The quantitative component of my PhD was to develop an algorithm, using mapping methods, that links presenteeism with health status and capability measures. A study by Connolly et al. recommend conducting qualitative interviews to provide some evidence of face/content validity to establish whether a quantitative link between two measures (or concepts) is feasible and potentially valid. The qualitative study I conducted was designed to understand the extent to which the EQ-5D-5L, SF6D and ICECAP-C were able to capture those aspects of rheumatic conditions that negatively impact presenteeism. The results suggested that all three measures were able to capture those important aspects of rheumatic conditions that affect presenteeism; however, the results indicated that the SF6D would most likely be the most appropriate measure. The results from the quantitative mapping study identified the SF6D as the most suitable outcome measure able to predict presenteeism in working populations with rheumatic conditions. The advantage of the qualitative results was that it provided some evidence that explained why the SF6D was the more suitable measure rather than relying on speculation.

Is it feasible to predict presenteeism using outcome measures within economic evaluation?

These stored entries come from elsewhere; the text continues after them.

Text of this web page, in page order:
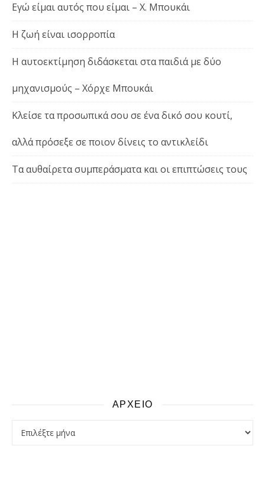
Εγώ είμαι αυτός που είμαι – Χ. Μπουκάι
Η ζωή είναι ισορροπία
Η αυτοεκτίμηση διδάσκεται στα παιδιά με δύο
μηχανισμούς – Χόρχε Μπουκάι
Κλείσε τα προσωπικά σου σε ένα δικό σου κουτί,
αλλά πρόσεξε σε ποιον δίνεις το αντικλείδι
Τα αυθαίρετα συμπεράσματα και οι επιπτώσεις τους
ΑΡΧΕΙΟ
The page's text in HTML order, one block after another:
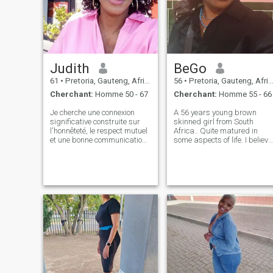
Judith
61 • Pretoria, Gauteng, Afrique du Sud
Cherchant: Homme 50 - 67
Je cherche une connexion
significative construite sur
l'honnêteté, le respect mutuel
et une bonne communication.
pas dans les jeux, espérant
juste rencontrer quelqu'un de
réel, avec un bon cœur, qui
est également prêt à
construire quelque chose de
stable, amusant et durable.
BeGo
56 • Pretoria, Gauteng, Afrique du Sud
Cherchant: Homme 55 - 66
A 56 years young brown
skinned girl from South
Africa.. Quite matured in
some aspects of life. I believe
into the unknown. I avoid
limiting
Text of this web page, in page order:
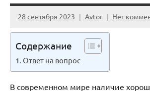
28 сентября 2023 Avtor Нет
Содержание
Ответ на вопрос
В современном мире наличие
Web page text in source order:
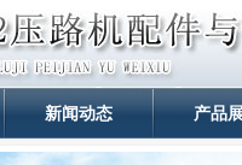
新闻动态 产品

I developed an algorithm that links presenteeism, measured using the Work Activity Productivity Impairment (WPAI) questionnaire, with health and capability. Health status was measured using the EQ-5D-5L and SF6D, and capability was measured using the ICECAP-A. The SF6D was identified as the most suitable measure to predict presenteeism in a population of employees with rheumatoid arthritis or ankylosing spondylitis. The results indicate that it is possible to predict presenteeism using generic outcome measures; however, the results have yet to be externally validated. The qualitative interviews provided evidence as to why the SF6D was the better predictor for presenteeism and the result gave rise to questions about the suitability of outcome measures given a specific population. The results indicate that it is potentially feasible to predict presenteeism using outcome measures.

What would be your key recommendation to a researcher hoping to capture the impact of an intervention on presenteeism?

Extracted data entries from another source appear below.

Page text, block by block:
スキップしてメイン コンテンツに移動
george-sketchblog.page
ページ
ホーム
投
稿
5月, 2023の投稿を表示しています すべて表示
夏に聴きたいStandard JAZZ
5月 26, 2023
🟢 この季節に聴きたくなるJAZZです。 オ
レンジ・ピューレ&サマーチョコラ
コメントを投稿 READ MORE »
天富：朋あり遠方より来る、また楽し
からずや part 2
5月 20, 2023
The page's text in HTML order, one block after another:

Due to the lack of a ‘gold standard’ method for capturing the impact of presenteeism, I would recommend that the researcher reports and justifies their selection of the following:

  1. Provide a rationale that explains why presenteeism is an important factor that needs to be considered in the analysis.
  2. Explain how and why presenteeism will be captured and included in the analysis; as a cost, monetary benefit, or non-monetary benefit.
  3. Justify the methods used to measure and value presenteeism. It is important that the research clearly reports why specific tools, such as presenteeism surveys, have been selected for use.

Because there is no ‘gold standard’ method for measuring and valuing presenteeism and guidelines do not exist to inform the reporting of methods used to quantify presenteeism, it is important that the researcher reports and justifies their selection of methods used in their analysis.